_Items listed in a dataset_
========================================================================
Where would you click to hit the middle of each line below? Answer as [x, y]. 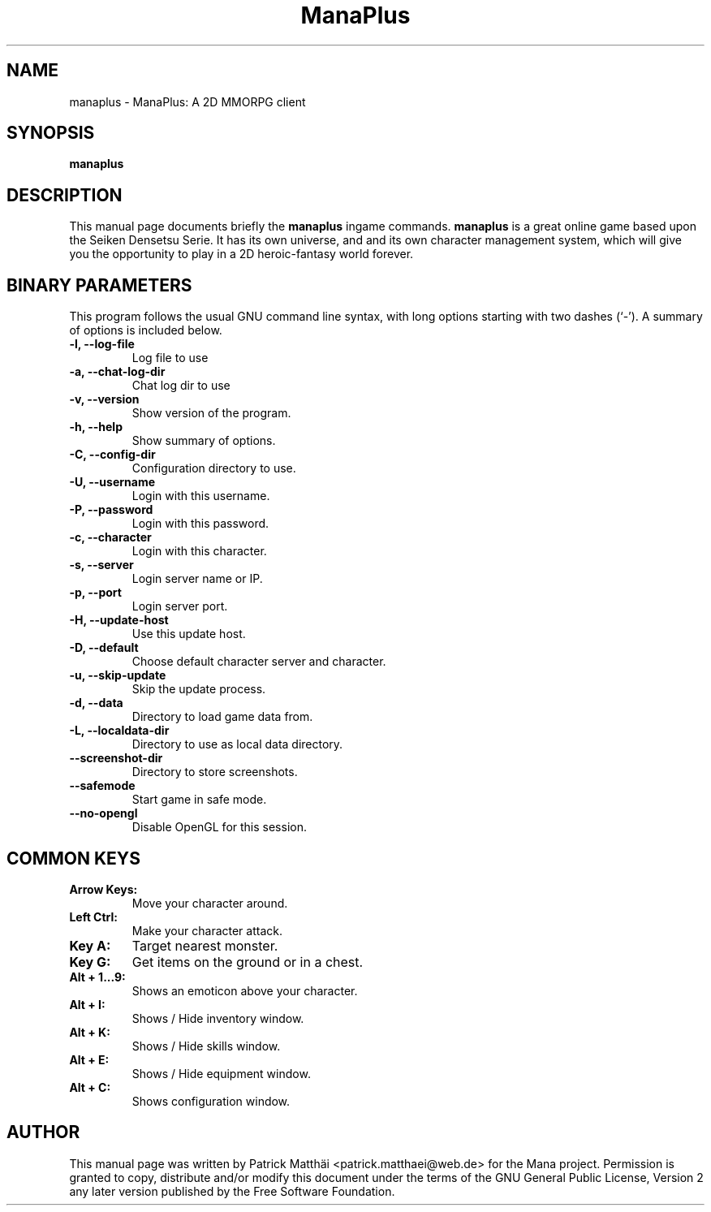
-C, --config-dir [112, 455]
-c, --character [110, 537]
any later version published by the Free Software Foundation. [232, 1191]
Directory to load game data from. [222, 717]
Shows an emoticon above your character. [245, 990]
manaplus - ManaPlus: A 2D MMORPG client [187, 101]
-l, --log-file [102, 344]
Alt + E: [89, 1059]
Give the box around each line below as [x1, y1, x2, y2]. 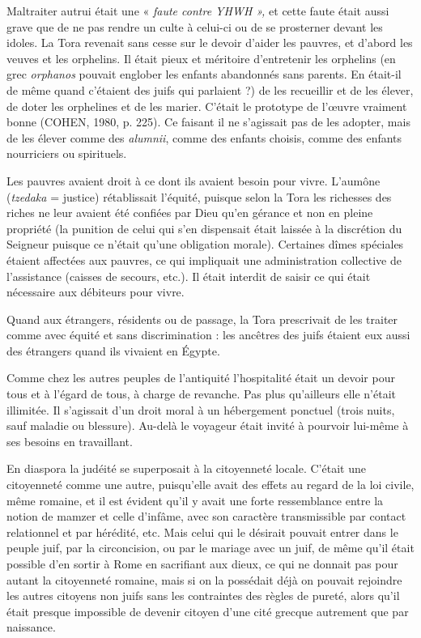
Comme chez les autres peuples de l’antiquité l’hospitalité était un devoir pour [6, 369, 395, 386]
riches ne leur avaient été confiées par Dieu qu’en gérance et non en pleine [6, 204, 373, 221]
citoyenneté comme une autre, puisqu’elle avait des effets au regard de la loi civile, [6, 476, 415, 493]
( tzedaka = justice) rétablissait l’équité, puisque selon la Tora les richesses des [6, 188, 392, 205]
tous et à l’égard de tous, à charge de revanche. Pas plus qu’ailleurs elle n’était [6, 385, 396, 402]
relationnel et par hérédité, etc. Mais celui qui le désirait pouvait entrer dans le [6, 523, 398, 540]
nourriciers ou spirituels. [6, 145, 127, 162]
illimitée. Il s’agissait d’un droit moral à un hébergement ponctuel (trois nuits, [6, 401, 395, 418]
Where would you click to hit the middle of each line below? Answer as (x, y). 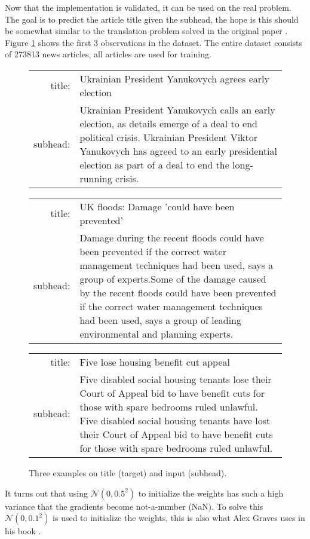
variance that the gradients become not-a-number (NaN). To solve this (134, 506)
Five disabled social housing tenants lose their (176, 379)
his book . (23, 531)
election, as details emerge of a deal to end (168, 123)
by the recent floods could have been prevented (178, 292)
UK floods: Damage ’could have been (157, 206)
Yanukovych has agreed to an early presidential (178, 151)
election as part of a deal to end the (154, 164)
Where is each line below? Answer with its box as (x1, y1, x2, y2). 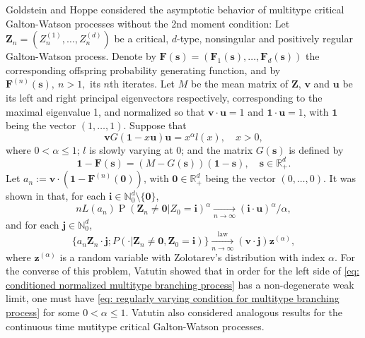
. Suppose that (123, 118, 187, 133)
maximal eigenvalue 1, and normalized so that (6, 104, 205, 119)
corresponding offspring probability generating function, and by (6, 62, 281, 77)
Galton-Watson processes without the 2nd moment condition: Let (6, 16, 290, 30)
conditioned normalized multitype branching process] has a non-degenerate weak (6, 277, 354, 291)
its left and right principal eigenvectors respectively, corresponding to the (6, 90, 323, 104)
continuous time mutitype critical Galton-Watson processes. (6, 318, 265, 333)
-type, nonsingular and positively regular (177, 31, 353, 46)
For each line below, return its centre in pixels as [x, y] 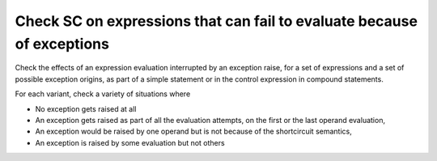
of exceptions [62, 44]
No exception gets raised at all [86, 108]
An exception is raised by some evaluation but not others [130, 142]
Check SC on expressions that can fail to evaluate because [216, 21]
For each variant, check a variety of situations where [103, 94]
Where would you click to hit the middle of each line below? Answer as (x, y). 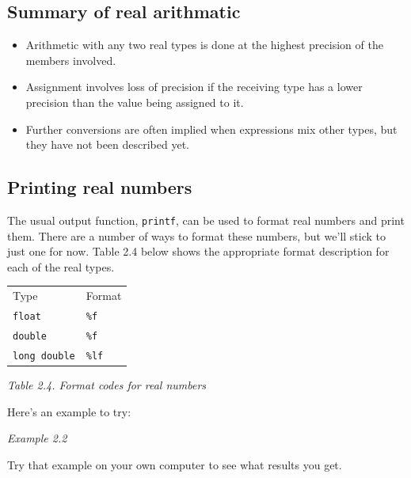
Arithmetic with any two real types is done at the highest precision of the (204, 45)
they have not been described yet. (108, 144)
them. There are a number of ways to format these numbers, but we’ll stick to (197, 235)
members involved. (71, 60)
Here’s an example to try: (69, 411)
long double (44, 356)
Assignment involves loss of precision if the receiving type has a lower (194, 87)
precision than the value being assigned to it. (135, 102)
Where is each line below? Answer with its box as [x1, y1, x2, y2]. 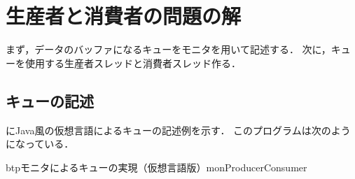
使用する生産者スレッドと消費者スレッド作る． [25, 55, 241, 70]
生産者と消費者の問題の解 [6, 1, 242, 30]
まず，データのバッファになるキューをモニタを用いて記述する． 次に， [6, 42, 331, 57]
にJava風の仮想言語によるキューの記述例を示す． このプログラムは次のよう [6, 122, 351, 137]
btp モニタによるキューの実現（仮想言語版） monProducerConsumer [6, 159, 307, 174]
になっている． [6, 136, 74, 151]
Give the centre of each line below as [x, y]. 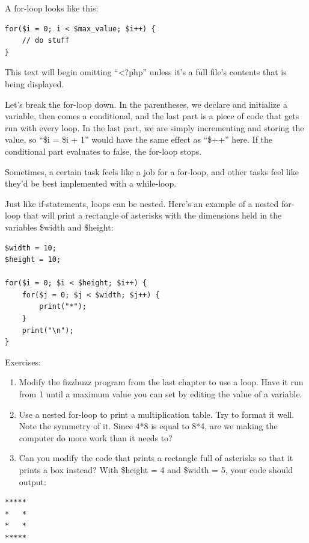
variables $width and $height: [59, 227]
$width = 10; [31, 248]
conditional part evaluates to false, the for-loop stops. [103, 151]
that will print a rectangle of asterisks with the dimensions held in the [152, 215]
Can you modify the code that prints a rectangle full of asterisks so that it [156, 458]
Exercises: [23, 361]
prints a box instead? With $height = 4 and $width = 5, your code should [156, 470]
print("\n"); [48, 330]
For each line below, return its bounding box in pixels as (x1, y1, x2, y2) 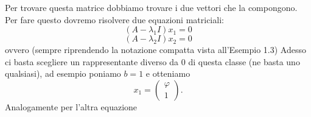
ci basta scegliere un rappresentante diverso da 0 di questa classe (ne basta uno (5, 55, 300, 68)
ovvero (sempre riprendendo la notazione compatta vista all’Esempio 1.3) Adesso (5, 43, 306, 56)
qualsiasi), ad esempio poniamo (5, 67, 121, 80)
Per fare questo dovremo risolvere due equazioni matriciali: (5, 13, 224, 26)
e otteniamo (145, 67, 190, 80)
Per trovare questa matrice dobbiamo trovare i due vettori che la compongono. (5, 1, 298, 13)
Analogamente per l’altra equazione (5, 100, 138, 113)
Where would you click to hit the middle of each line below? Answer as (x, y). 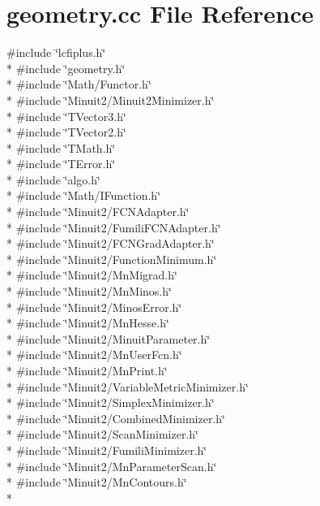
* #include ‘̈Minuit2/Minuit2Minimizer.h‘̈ (111, 99)
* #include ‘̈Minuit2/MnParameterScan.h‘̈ (112, 466)
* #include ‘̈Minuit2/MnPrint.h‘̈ (87, 370)
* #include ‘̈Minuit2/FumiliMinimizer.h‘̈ (107, 450)
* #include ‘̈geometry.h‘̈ (66, 68)
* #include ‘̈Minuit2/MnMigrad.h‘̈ (92, 275)
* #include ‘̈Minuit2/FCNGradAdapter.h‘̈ (111, 243)
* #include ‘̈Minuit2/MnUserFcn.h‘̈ (94, 355)
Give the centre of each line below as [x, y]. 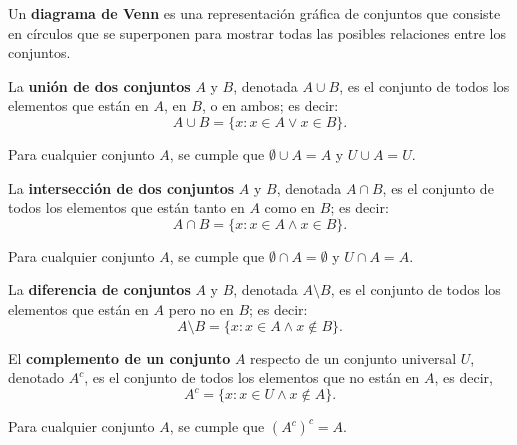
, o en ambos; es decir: [270, 105]
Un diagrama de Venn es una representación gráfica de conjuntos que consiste [254, 13]
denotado [36, 377]
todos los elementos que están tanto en [126, 207]
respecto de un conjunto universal [353, 357]
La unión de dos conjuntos [99, 85]
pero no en [201, 308]
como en [290, 207]
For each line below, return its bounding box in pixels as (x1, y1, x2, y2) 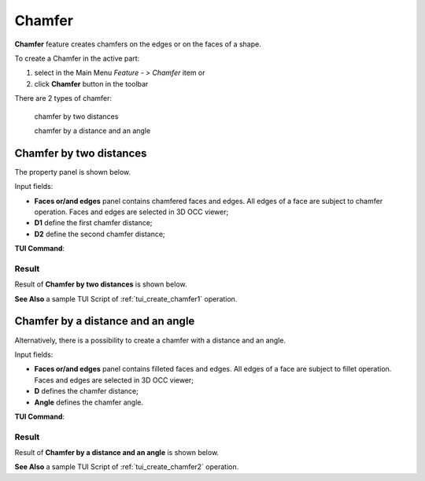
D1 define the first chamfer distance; (34, 218, 153, 228)
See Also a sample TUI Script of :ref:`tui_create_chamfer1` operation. (14, 294, 238, 303)
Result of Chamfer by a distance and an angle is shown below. (14, 448, 220, 457)
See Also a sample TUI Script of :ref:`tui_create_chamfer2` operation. (14, 462, 239, 472)
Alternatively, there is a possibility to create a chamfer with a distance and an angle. (14, 335, 286, 345)
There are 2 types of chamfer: (14, 94, 113, 103)
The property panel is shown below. (14, 167, 131, 176)
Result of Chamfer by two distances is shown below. (14, 279, 187, 289)
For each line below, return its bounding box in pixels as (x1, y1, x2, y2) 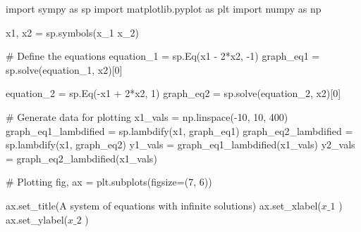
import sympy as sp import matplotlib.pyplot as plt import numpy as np (6, 1, 322, 15)
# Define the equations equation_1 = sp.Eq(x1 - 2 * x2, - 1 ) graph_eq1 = (6, 49, 320, 63)
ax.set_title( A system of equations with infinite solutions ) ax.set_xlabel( (6, 198, 322, 212)
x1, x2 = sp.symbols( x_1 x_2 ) (6, 25, 139, 39)
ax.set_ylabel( (6, 212, 68, 226)
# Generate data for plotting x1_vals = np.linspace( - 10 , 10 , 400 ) (6, 109, 288, 124)
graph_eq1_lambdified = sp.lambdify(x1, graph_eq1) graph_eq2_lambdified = (6, 123, 353, 138)
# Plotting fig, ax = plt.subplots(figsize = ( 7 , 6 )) (6, 174, 212, 189)
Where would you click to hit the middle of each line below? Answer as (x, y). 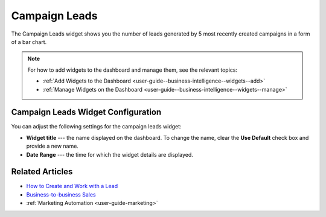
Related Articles (42, 172)
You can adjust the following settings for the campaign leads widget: (96, 127)
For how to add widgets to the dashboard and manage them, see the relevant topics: (133, 70)
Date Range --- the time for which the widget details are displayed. (110, 154)
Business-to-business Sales (61, 194)
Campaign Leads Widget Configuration (86, 112)
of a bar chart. (29, 42)
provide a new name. (52, 146)
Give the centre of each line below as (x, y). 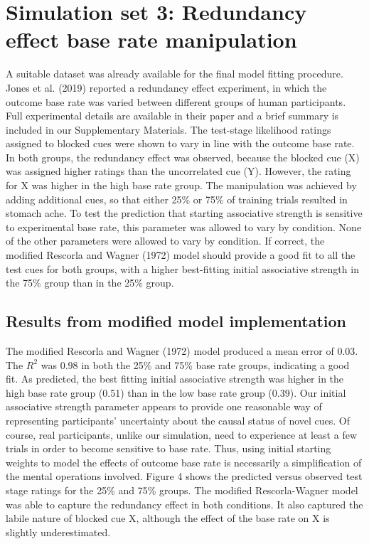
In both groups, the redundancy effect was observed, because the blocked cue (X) (183, 157)
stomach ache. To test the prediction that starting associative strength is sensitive (184, 213)
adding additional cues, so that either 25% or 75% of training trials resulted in (177, 199)
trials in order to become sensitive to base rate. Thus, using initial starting (169, 448)
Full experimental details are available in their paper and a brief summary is (172, 116)
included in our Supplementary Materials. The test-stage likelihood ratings (169, 129)
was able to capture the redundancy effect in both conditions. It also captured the (184, 504)
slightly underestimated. (58, 532)
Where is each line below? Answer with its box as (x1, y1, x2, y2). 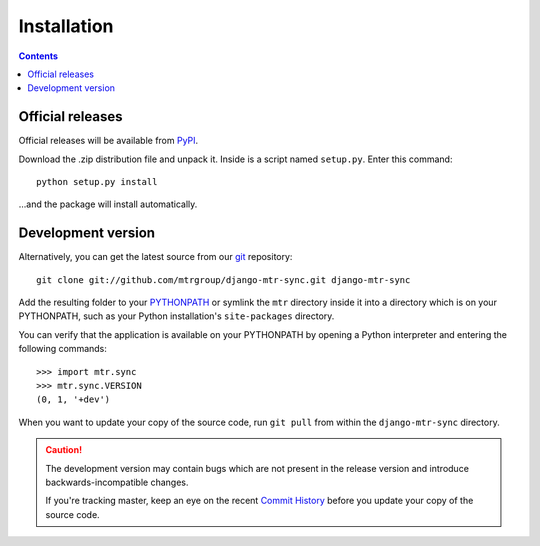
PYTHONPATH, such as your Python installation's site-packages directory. (18, 310, 335, 322)
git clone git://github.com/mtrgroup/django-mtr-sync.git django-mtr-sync (36, 274, 411, 285)
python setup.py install (36, 176, 158, 188)
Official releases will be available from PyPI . (18, 135, 199, 147)
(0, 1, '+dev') (36, 394, 111, 405)
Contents (18, 50, 59, 62)
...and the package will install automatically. (18, 198, 198, 210)
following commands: (18, 343, 107, 355)
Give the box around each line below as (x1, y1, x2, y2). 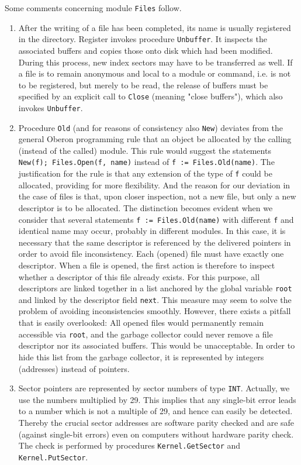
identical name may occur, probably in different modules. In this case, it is (18, 225, 286, 237)
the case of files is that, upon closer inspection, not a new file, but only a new (18, 190, 296, 202)
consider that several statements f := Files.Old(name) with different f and (18, 213, 294, 225)
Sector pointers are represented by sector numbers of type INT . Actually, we (18, 382, 290, 394)
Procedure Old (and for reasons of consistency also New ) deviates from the (18, 121, 283, 133)
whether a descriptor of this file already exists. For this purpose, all (18, 270, 260, 283)
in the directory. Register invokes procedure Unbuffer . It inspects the (18, 33, 267, 45)
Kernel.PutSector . (18, 450, 88, 463)
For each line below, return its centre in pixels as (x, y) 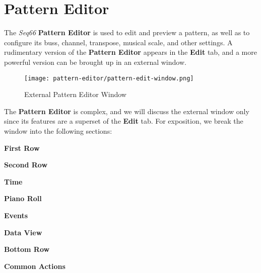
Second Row (26, 165)
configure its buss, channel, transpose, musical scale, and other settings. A (118, 42)
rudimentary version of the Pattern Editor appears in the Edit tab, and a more (130, 52)
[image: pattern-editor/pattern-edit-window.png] (109, 78)
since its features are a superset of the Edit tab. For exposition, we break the (124, 121)
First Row (22, 148)
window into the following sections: (58, 130)
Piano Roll (23, 198)
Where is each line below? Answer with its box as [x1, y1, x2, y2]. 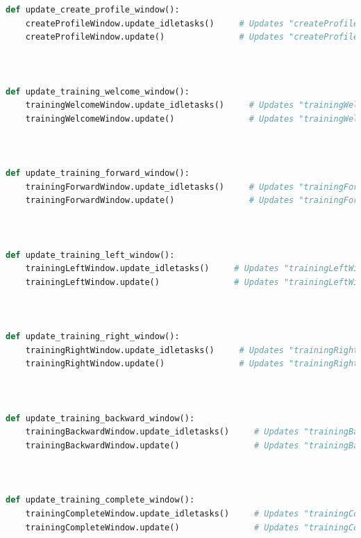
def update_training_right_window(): [6, 332, 180, 342]
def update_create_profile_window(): [6, 5, 180, 15]
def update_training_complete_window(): [6, 495, 195, 505]
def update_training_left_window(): [6, 250, 175, 260]
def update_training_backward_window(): [6, 413, 195, 423]
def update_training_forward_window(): [6, 168, 190, 179]
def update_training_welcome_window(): [6, 86, 190, 97]
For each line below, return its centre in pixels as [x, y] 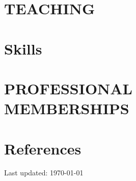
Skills [23, 48]
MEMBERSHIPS [67, 108]
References [43, 148]
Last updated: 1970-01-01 [44, 173]
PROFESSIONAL [69, 88]
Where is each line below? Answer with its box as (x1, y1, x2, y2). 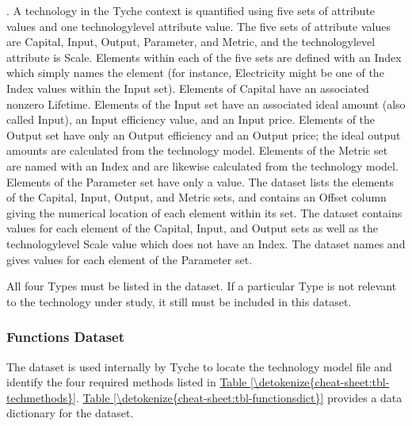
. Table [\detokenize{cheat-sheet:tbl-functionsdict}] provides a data (75, 389, 402, 405)
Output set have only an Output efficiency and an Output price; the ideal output (6, 126, 401, 143)
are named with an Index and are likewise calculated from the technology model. (6, 157, 399, 174)
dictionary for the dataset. (6, 405, 134, 421)
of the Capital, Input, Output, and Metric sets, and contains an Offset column (6, 189, 387, 205)
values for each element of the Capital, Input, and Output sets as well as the (6, 220, 378, 236)
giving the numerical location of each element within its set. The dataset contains (6, 204, 402, 221)
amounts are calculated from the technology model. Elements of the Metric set (6, 142, 388, 159)
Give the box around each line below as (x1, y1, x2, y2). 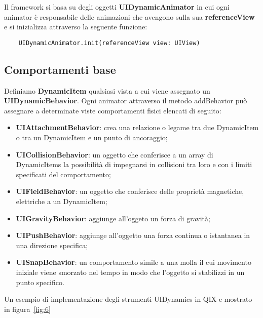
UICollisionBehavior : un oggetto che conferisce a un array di (16, 149, 213, 160)
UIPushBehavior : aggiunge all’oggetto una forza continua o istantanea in (16, 230, 250, 241)
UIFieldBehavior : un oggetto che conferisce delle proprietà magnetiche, (16, 186, 244, 196)
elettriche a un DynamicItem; (16, 195, 107, 206)
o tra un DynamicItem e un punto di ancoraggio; (16, 132, 168, 143)
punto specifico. (16, 276, 64, 287)
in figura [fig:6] (4, 303, 51, 314)
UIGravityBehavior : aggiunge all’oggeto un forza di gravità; (16, 213, 210, 223)
========================================================================
_Problem statement_
Transcribe the entries above exactly, from their first line through the line with "election, as details", and omit all pictures.

_Task response_
Where would you click to hit the middle of each line below? Answer as [x, y]. 
-C, --config-dir [112, 455]
-c, --character [110, 537]
any later version published by the Free Software Foundation. [232, 1191]
Directory to load game data from. [222, 717]
Shows an emoticon above your character. [245, 990]
manaplus - ManaPlus: A 2D MMORPG client [187, 101]
-l, --log-file [102, 344]
Alt + E: [89, 1059]
Give the box around each line below as [x1, y1, x2, y2]. 
Comme chez les autres peuples de l’antiquité l’hospitalité était un devoir pour [6, 369, 395, 386]
riches ne leur avaient été confiées par Dieu qu’en gérance et non en pleine [6, 204, 373, 221]
citoyenneté comme une autre, puisqu’elle avait des effets au regard de la loi civile, [6, 476, 415, 493]
( tzedaka = justice) rétablissait l’équité, puisque selon la Tora les richesses des [6, 188, 392, 205]
tous et à l’égard de tous, à charge de revanche. Pas plus qu’ailleurs elle n’était [6, 385, 396, 402]
relationnel et par hérédité, etc. Mais celui qui le désirait pouvait entrer dans le [6, 523, 398, 540]
nourriciers ou spirituels. [6, 145, 127, 162]
illimitée. Il s’agissait d’un droit moral à un hébergement ponctuel (trois nuits, [6, 401, 395, 418]
Where would you click to hit the middle of each line below? Answer as (x, y). 
variance that the gradients become not-a-number (NaN). To solve this (134, 506)
Five disabled social housing tenants lose their (176, 379)
his book . (23, 531)
election, as details emerge of a deal to end (168, 123)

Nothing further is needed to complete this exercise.